Veit bows to Rahel's insistence in his very next letter: "Ueber das Walzen bleibt mir wenig zu sagen übrig; Sie setzen meinen Gründen Erfahrungen, und meinen Vermuthungen Gründe entgegen."40 He is willing to grant that Rahel is an exceptional woman, yet he doesn't entirely renounce his earlier reasoning, considering that the argument still applies where others are concerned:

Walzen, wo "wild der Wahnsinn hin und her zu taumeln" scheint, und "sich doch im schönsten Takt gemessen dreht" . . . die heftigste Gattung des Tanzes ausmacht, und darum allein für gefährlich ausgeschrieen wird, weil die gewaltige Bewegung einen Sturm im ganzen Körper erregt, und alle Sinne und alle Leidenschaften durch die wohlthuende Erschütterung des Blutes in ein lebhaftes Spiel setzt.41

In January 1794, Rahel seems to have had a capitulation of sorts regarding the infamous debate about Werther-walzer. Her next letter to Veit is written with something of the breathless spirit of syncope as she describes her own experience of jouissance she calls Walzliebelust:

Horchen Sie also, heute ist—unsre letzte, rathen Sie.—Wissen Sie noch nichts?—nun seh' mal—er weiß es schon—wahrhaftig nicht?—na Tanzstunde, Tanzstunde, Tanzstunde—und nun kriegen Sie wieder was gewalzt. Respiriren Sie? Sie haben Recht. Werther hat Recht. Mlle. Levin hat Rech . . . Der Geheimerath läßt einen tüchtig verliebten Menschen, in dem er selbst die große Walzliebelust fühlt, den Einfall haben, daß er diese Lust wohl keinem Andern gönnen möchte; dieser Einfall ist nicht die schlichte Eifersucht, ist richtig und natürlich.42

Sputtering, teasing, gushing forth, Rahel relinquished herself to Veit's argument like a happily seduced partner. She laughingly consents to the "correctness" of the joyous force that looms in the vertigo of the waltz. She repeats, like a mantra, "the dance hour, the dance hour, the dance hour," as if to invoke with her words the repetitive hypnotic triple meter of [End Page 214] the waltz, its syncopated revolutions, its passionately overwhelming jouissance of revolutionary transformation, of vertigo. She has come to understand what people see in waltzing, particularly for those who, like Werther, are barred access to what they love and desire in life because of social "obligation and order." Rahel identified with the man in a hypothetically constrained social position, "dem der Weg mit Pflicht und Ordnung verlegt," and who, like Werther, was stimulated by Walzliebelust "wenn er sich im Walzen mit der Geliebten dreht, sie fest hält, und in der That sie noch am besten sieht."43

As a female German Jew, Rahel understood the frustrating limitations of social obligation and order. Her own intellectual dreams and aspirations were tied to her understanding of a revolutionary ethics of what she called "sociability." Sociability, according to Rahel was the essence of ethical action, law, and thought: it was a performance, a social choreography of everyday life based on equality, intellectual debate, and the open circulation of ideas and people regardless of class, ethnicity, or profession. Rahel eventually came to believe that the waltz embodied these ideals, although this was not her immediate response to the dance when she was learning it. Rahel performed her own ethics of sociability through the establishment of a salon where she invited all manner of people to participate in her literary and philosophical discussions, hosting princes and famous authors, her own Jewish siblings and friends, as well as actresses and others who were not of noble birth but whose personality and intelligence interested her. She spoke to and debated with everybody equally. Rahel's "sociability" was her counter-proposal against the patriarchal limitations of revolutionary fraternité: her ideal favored reconceptualizing the ideology of "liberty, equality, fraternity," that would be capable of incorporating women's intellectual participation in social leadership.
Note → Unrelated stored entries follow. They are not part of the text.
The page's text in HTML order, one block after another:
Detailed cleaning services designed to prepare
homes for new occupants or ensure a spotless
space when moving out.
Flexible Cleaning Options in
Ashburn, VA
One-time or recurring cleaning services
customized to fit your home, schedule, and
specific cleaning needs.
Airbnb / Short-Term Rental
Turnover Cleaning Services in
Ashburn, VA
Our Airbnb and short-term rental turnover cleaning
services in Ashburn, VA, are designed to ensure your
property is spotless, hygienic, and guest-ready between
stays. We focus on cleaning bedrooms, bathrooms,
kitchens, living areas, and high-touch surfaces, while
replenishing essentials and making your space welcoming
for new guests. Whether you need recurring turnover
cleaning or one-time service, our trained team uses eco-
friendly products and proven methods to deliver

Though initially reticent, Rahel finally determined that waltzing had the capacity to promote the "sociability" that she strove for in her salons. In many regards, artistically and intellectually, in her life-long performance as salonnière and correspondent to a number of Enlightenment writers including Veit, Rahel sought intellectually to "partner" Goethe from a distance.44 That an intellectual and creative partnership with Goethe was part of Rahel's social choreography for a democratic revolution is evidenced most clearly in the second of five dreams she recorded in her journal and published posthumously. Perhaps not coincidentally, dancing played a major role in this remarkable dream, the only one of the five that did not end with an anxiety-provoking tragedy. The dream, in fact, culminates in laughter and an astonishing waltz.45 [End Page 215]
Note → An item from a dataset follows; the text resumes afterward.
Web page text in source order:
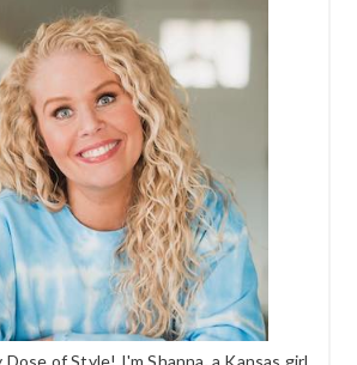
of Style! I'm Shanna, a Kansas girl

Dream of a Philosopher Waltzer

Ich bin so einzig, als die größte Erscheinung dieser Erde. Der größte Künstler, Philosoph, oder Dichter ist nicht über mir. Wir sind vom selben Element. Im selben Rang, und gehören zusammen. Und der den andern ausschließen wollte, schließt nur sich aus.
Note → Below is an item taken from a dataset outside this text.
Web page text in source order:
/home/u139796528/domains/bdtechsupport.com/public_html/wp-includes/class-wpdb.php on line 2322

Rahel Levin Varnhagen, 16 February 180546

Dreaming, Rahel finds herself in a large Gothic hall in which "all the works of art of all time" were collected and where the artists themselves were all around her discussing and judging their own works in a kind of "last judgment of art!" She sees men of all different ages, facial expressions, and color, "from all nations which art, the power of imagination, and reality had ever shown me."47 Rahel describes how everyone was dressed differently, with and without beards, with and without turbans, with and without helmets; were even barefoot. Moreover, "[t]he noise was almost supernatural, because they all spoke and judged their works." The dream establishes a space of totalizing social diversity where women are conspicuously not present, and the artists become the adjudicators of their own creativity. Only "the sculptors, however, had bare arms, as the women now have." Some men carried their tools with them. Rahel describes how, for her, the artists were the significant works of art, and that the dream lasted for a very long time so that she could observe them with, she says, "infinite care." As with her own earlier analysis of herself as an art performance in the service of sociability (on a par with literature, philosophy, and painting), here Rahel dreams the artists are the "significant" art embodied. What interests Rahel about art, literature, and philosophy is how each performs.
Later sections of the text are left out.